In the answer, each line must appear exactly as in the records, and no picture may appear.
==================================================
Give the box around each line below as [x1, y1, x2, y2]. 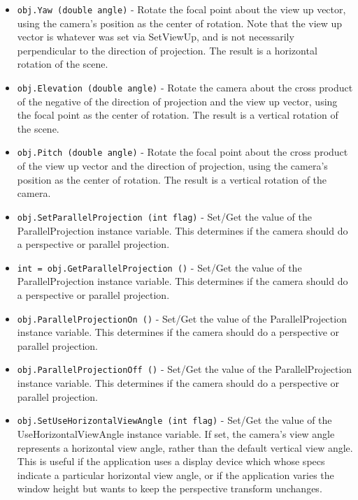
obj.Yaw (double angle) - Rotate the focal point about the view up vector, [17, 2, 346, 16]
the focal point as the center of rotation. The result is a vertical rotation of [17, 108, 338, 122]
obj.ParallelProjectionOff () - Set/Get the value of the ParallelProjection [17, 362, 352, 376]
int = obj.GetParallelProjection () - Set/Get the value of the [17, 260, 302, 274]
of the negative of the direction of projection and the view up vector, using [17, 94, 338, 108]
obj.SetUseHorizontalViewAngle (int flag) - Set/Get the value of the [17, 413, 332, 427]
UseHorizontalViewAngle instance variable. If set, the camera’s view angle [17, 426, 335, 441]
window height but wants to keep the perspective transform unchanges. [17, 481, 322, 496]
==================================================
_RESULT OF THIS EXERCISE_
Give the box around each line below as [x1, y1, x2, y2]. 
obj.Yaw (double angle) - Rotate the focal point about the view up vector, [17, 2, 346, 16]
the focal point as the center of rotation. The result is a vertical rotation of [17, 108, 338, 122]
obj.ParallelProjectionOff () - Set/Get the value of the ParallelProjection [17, 362, 352, 376]
int = obj.GetParallelProjection () - Set/Get the value of the [17, 260, 302, 274]
of the negative of the direction of projection and the view up vector, using [17, 94, 338, 108]
obj.SetUseHorizontalViewAngle (int flag) - Set/Get the value of the [17, 413, 332, 427]
UseHorizontalViewAngle instance variable. If set, the camera’s view angle [17, 426, 335, 441]
window height but wants to keep the perspective transform unchanges. [17, 481, 322, 496]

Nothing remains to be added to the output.